**Your objective**
The material below holds pictures; leave them out and reproduce exactly the lines from the one with "facilitarne la trasformazione" through the one with "amplitude [276, 328]", inclusive.

**Data extract**
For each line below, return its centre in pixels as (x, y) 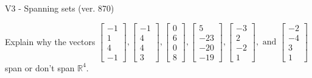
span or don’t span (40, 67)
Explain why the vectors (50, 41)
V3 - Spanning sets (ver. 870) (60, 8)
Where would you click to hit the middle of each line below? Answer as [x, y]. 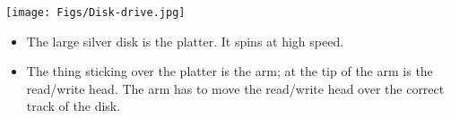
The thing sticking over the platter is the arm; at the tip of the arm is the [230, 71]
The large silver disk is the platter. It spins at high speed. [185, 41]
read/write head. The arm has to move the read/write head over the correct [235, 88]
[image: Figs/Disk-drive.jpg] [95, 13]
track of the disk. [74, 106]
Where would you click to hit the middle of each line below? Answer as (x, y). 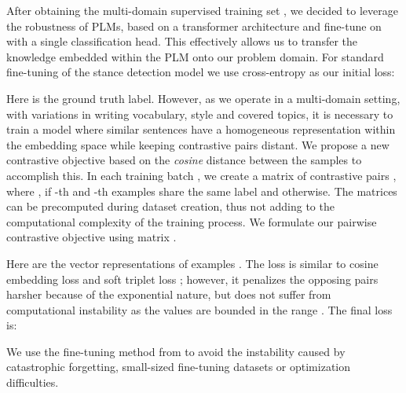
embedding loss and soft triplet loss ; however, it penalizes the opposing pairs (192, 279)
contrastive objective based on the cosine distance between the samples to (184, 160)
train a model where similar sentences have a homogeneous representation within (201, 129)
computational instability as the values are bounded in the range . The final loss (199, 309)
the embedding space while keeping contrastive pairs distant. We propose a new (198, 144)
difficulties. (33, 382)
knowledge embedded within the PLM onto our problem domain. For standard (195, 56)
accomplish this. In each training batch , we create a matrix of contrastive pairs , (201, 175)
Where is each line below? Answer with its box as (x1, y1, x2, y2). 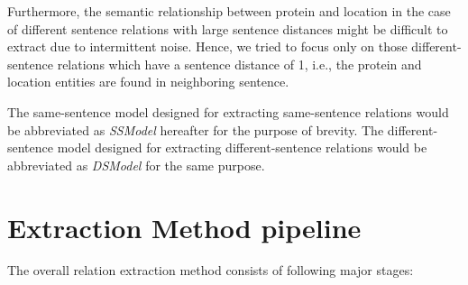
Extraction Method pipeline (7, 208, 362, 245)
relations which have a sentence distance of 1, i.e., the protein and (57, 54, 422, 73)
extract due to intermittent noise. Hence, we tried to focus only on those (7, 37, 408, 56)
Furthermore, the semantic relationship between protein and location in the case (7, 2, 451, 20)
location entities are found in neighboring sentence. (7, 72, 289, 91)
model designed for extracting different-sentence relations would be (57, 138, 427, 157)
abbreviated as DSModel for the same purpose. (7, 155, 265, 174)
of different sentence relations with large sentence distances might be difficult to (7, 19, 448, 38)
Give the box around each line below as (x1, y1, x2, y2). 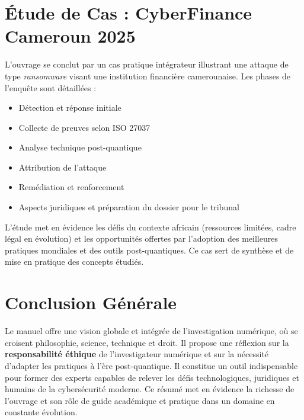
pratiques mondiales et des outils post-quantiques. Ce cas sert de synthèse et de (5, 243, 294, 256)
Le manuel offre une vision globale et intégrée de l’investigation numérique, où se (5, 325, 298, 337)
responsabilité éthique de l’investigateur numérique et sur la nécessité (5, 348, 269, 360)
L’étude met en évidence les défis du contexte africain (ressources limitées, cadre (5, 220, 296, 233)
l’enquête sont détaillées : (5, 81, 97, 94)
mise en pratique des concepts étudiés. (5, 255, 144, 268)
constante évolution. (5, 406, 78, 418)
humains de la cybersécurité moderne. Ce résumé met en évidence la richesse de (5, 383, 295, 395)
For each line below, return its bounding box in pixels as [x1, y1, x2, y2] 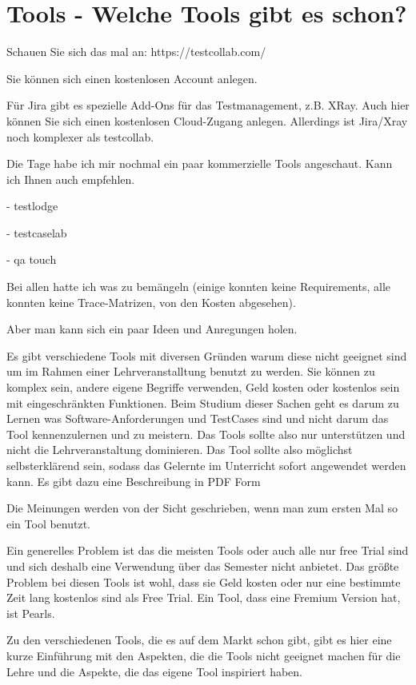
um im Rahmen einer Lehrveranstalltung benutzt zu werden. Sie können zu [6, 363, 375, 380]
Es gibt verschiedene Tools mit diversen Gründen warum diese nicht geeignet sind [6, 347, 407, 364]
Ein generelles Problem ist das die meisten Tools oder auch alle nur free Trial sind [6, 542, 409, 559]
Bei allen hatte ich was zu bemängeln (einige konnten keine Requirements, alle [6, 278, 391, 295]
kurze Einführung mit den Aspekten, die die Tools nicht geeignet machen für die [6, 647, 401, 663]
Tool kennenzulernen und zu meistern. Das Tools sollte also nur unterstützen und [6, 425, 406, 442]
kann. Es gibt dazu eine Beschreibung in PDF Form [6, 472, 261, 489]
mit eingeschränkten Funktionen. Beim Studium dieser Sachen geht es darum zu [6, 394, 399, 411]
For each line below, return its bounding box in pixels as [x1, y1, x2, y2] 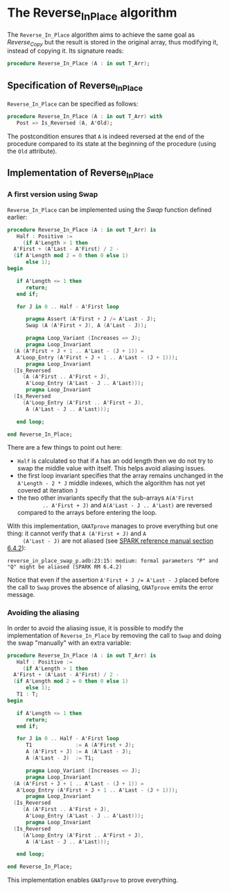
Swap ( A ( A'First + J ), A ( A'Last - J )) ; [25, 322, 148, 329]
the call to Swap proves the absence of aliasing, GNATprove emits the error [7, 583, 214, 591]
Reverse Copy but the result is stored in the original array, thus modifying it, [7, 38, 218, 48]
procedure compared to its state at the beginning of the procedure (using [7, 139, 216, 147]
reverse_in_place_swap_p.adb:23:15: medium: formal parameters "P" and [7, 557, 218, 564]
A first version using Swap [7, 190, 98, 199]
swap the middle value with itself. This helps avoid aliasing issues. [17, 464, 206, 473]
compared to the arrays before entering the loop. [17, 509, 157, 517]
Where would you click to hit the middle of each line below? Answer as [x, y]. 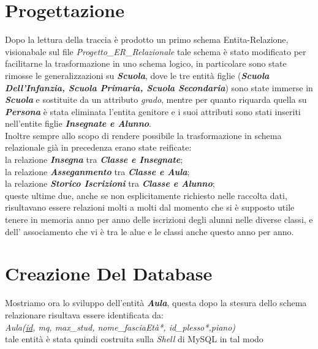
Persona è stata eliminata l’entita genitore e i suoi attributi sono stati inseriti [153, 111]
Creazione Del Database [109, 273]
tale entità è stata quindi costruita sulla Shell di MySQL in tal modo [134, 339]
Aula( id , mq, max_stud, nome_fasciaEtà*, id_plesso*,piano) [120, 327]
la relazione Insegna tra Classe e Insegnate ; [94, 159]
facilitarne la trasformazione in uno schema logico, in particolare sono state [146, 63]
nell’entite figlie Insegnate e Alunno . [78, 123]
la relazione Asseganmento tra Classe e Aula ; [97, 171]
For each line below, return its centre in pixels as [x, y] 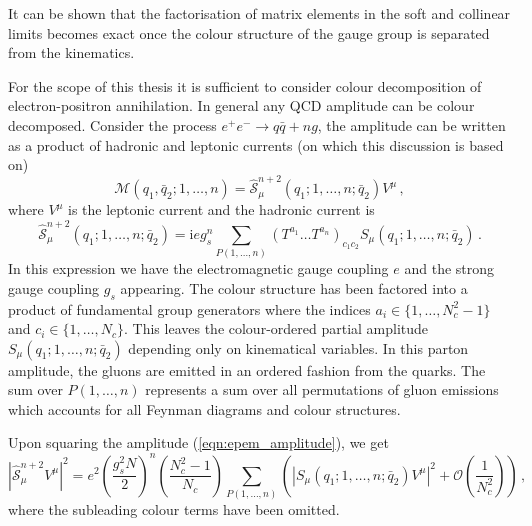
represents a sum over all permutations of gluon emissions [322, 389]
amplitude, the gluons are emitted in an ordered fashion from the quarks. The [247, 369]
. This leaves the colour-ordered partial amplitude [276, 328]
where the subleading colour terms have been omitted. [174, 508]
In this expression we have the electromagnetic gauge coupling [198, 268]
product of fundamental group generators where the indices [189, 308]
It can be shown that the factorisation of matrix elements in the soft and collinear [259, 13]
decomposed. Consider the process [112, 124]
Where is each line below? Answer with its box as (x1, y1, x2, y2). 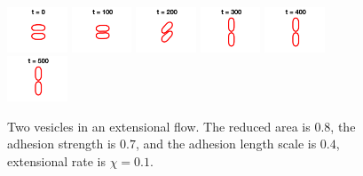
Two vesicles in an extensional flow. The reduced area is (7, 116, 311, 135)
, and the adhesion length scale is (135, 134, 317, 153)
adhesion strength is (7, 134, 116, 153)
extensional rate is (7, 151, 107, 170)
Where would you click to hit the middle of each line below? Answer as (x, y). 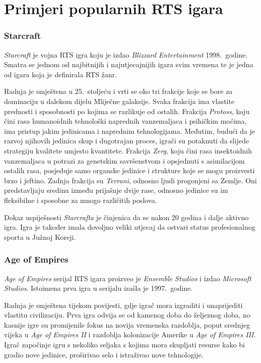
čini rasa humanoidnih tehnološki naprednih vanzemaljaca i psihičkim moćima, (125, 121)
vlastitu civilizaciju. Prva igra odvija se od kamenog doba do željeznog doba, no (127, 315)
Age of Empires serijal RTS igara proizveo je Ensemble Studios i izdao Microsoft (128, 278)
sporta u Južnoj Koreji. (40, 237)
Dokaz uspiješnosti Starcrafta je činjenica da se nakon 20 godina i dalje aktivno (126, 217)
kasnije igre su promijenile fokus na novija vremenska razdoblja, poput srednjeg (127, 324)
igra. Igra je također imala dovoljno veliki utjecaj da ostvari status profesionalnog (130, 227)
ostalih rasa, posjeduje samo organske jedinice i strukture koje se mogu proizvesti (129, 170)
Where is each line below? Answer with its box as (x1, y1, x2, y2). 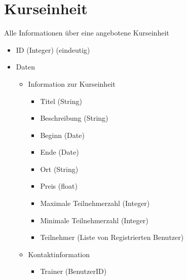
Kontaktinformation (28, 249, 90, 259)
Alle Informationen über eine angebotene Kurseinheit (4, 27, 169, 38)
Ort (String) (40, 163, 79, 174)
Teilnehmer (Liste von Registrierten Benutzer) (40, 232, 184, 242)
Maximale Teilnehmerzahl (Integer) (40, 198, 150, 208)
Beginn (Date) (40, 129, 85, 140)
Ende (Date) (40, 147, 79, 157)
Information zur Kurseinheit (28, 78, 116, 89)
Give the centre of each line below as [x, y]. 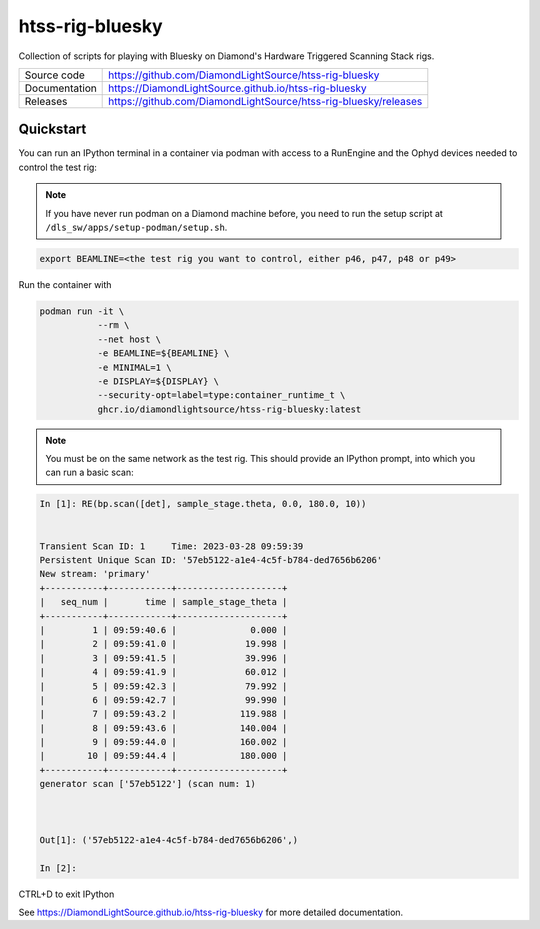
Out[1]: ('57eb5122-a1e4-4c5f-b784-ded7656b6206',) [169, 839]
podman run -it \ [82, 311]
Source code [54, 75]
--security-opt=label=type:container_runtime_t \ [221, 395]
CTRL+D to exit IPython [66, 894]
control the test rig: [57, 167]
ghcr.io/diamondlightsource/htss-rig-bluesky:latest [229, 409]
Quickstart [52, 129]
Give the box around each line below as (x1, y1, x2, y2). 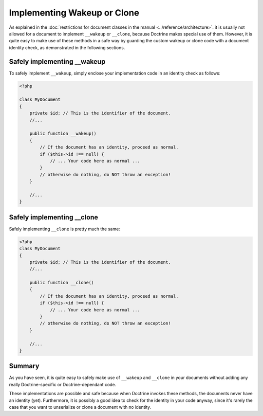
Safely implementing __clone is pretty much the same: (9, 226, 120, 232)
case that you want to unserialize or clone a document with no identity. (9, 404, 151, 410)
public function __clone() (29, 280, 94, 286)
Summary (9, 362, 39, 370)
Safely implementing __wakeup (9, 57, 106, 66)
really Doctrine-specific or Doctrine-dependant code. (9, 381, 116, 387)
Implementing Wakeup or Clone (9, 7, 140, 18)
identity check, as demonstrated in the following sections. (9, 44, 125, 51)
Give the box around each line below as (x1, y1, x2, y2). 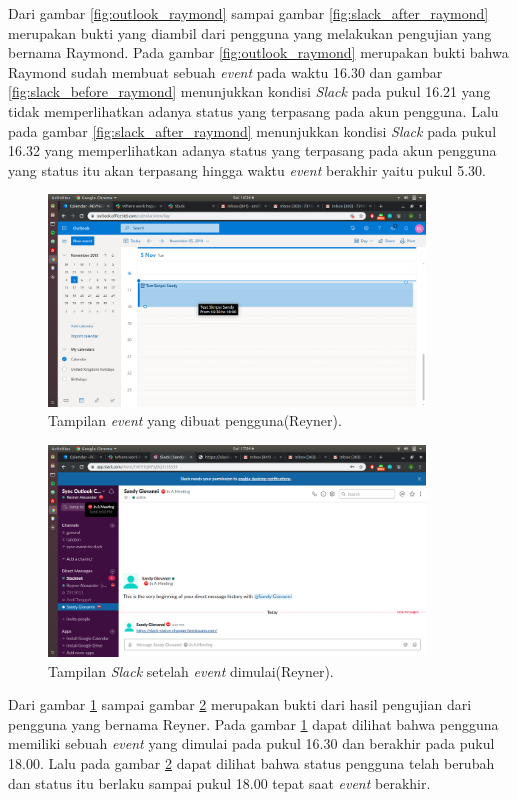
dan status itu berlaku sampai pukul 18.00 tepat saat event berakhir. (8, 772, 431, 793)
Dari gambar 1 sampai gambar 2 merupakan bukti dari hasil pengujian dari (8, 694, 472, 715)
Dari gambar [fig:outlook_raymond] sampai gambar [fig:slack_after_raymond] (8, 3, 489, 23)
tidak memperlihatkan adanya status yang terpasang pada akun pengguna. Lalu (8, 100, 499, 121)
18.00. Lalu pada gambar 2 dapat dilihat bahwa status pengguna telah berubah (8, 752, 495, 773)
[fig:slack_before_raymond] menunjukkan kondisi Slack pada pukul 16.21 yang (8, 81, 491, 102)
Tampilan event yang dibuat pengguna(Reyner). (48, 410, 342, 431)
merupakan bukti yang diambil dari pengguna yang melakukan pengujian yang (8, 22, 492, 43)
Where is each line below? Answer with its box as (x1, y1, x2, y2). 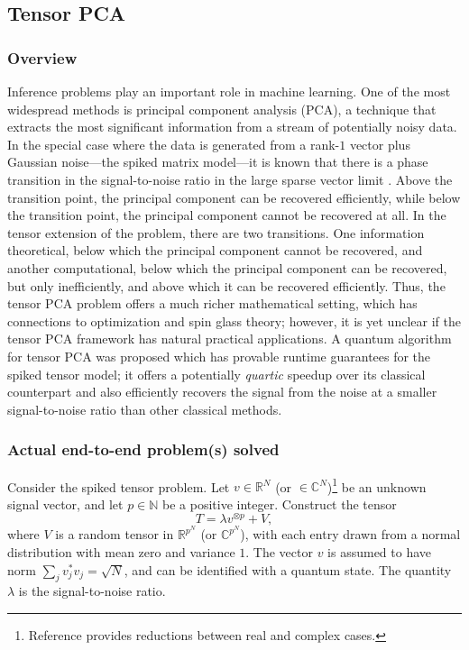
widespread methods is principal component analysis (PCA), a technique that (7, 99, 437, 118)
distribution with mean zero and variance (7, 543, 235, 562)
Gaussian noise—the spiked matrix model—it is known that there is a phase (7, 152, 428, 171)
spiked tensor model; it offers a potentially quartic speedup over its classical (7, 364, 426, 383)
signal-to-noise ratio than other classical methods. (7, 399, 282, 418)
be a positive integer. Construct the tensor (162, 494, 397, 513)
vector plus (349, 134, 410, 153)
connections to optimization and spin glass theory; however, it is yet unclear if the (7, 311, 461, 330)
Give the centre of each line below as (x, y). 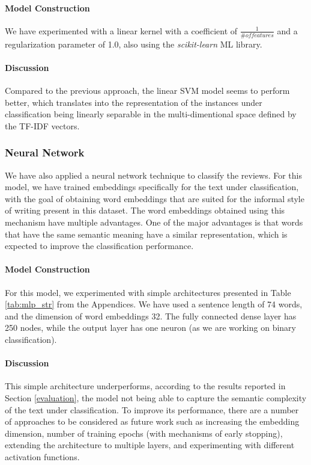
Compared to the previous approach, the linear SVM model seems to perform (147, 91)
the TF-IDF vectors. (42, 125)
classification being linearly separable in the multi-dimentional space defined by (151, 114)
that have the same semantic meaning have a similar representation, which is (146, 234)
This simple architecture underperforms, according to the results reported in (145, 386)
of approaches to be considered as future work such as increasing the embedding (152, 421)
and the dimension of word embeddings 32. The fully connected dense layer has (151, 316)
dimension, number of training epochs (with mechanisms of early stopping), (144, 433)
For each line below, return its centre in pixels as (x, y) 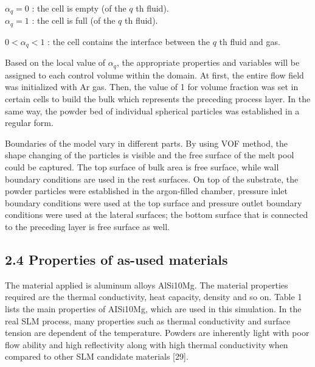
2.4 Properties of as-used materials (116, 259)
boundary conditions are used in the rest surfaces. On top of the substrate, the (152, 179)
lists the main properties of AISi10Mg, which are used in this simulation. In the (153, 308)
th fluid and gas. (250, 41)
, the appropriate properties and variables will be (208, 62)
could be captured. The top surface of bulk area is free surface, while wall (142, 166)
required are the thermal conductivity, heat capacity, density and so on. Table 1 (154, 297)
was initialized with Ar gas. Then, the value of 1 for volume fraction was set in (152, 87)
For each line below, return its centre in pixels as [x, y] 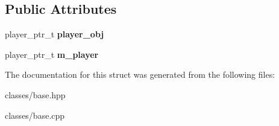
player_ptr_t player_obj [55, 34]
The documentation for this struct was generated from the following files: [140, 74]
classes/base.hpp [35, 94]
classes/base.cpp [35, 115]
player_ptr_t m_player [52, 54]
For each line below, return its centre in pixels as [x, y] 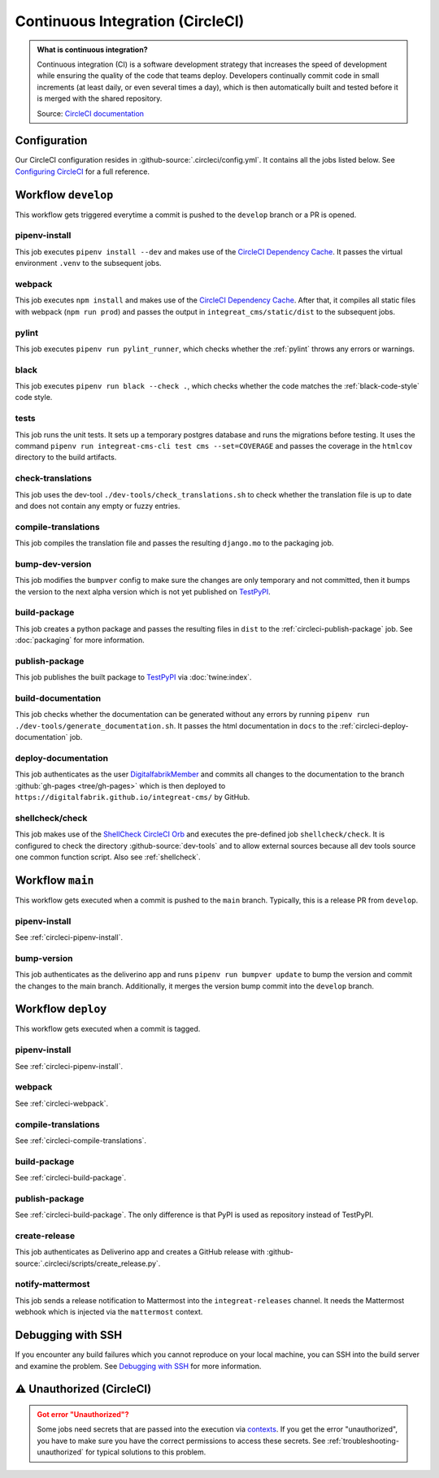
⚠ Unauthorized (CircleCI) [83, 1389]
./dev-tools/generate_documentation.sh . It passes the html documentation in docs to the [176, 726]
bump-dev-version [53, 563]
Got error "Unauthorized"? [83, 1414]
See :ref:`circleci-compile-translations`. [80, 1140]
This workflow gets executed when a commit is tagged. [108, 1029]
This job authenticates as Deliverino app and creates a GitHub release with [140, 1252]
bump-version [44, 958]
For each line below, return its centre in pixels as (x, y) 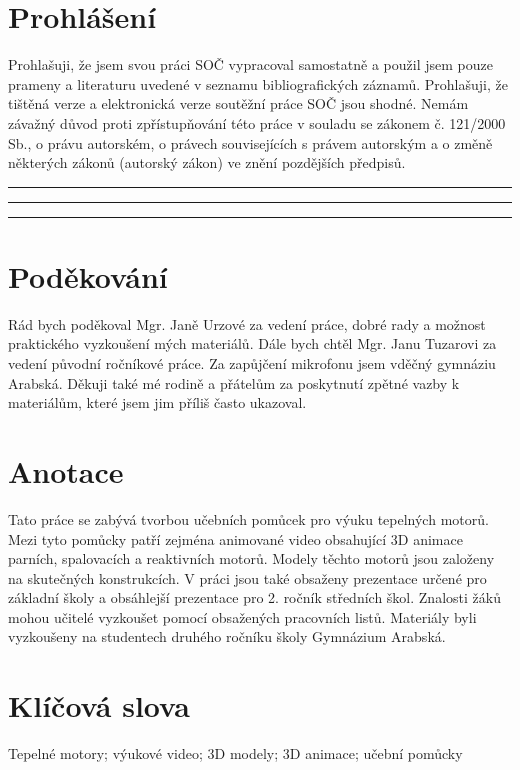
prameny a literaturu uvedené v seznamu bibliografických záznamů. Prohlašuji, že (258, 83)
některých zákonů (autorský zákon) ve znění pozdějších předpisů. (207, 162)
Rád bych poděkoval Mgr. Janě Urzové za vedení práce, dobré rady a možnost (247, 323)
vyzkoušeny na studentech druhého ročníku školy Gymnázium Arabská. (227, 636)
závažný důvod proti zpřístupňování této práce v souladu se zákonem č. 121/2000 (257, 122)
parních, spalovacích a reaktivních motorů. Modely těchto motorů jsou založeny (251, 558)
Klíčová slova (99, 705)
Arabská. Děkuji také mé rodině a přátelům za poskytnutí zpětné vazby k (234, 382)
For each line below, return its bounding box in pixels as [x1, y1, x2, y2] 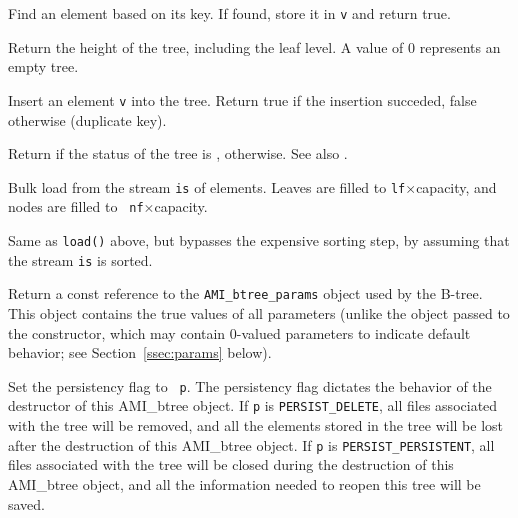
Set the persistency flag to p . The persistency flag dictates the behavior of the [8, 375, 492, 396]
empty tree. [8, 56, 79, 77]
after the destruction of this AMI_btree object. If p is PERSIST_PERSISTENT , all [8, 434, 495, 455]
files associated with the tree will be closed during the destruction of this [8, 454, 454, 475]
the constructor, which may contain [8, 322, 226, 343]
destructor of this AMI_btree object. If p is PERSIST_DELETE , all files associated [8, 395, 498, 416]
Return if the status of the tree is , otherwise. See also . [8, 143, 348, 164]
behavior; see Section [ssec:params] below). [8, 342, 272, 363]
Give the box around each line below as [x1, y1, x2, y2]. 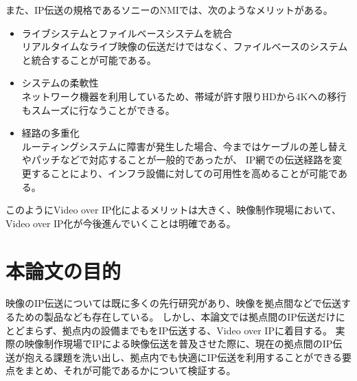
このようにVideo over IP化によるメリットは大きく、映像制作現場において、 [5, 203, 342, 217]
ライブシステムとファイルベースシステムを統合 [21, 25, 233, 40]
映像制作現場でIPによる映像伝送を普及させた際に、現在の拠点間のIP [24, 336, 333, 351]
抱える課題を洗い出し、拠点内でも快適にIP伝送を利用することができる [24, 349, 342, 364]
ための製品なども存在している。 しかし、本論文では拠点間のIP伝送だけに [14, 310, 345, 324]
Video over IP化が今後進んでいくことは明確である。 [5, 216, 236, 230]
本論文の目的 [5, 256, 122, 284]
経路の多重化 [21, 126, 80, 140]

**Written solution**
facilitarne la trasformazione in uno schema logico, in particolare sono state [146, 63]
nell’entite figlie Insegnate e Alunno . [78, 123]
la relazione Asseganmento tra Classe e Aula ; [97, 171]
For each line below, return its centre in pixels as [x, y] 
represents a sum over all permutations of gluon emissions [322, 389]
amplitude, the gluons are emitted in an ordered fashion from the quarks. The [247, 369]
. This leaves the colour-ordered partial amplitude [276, 328]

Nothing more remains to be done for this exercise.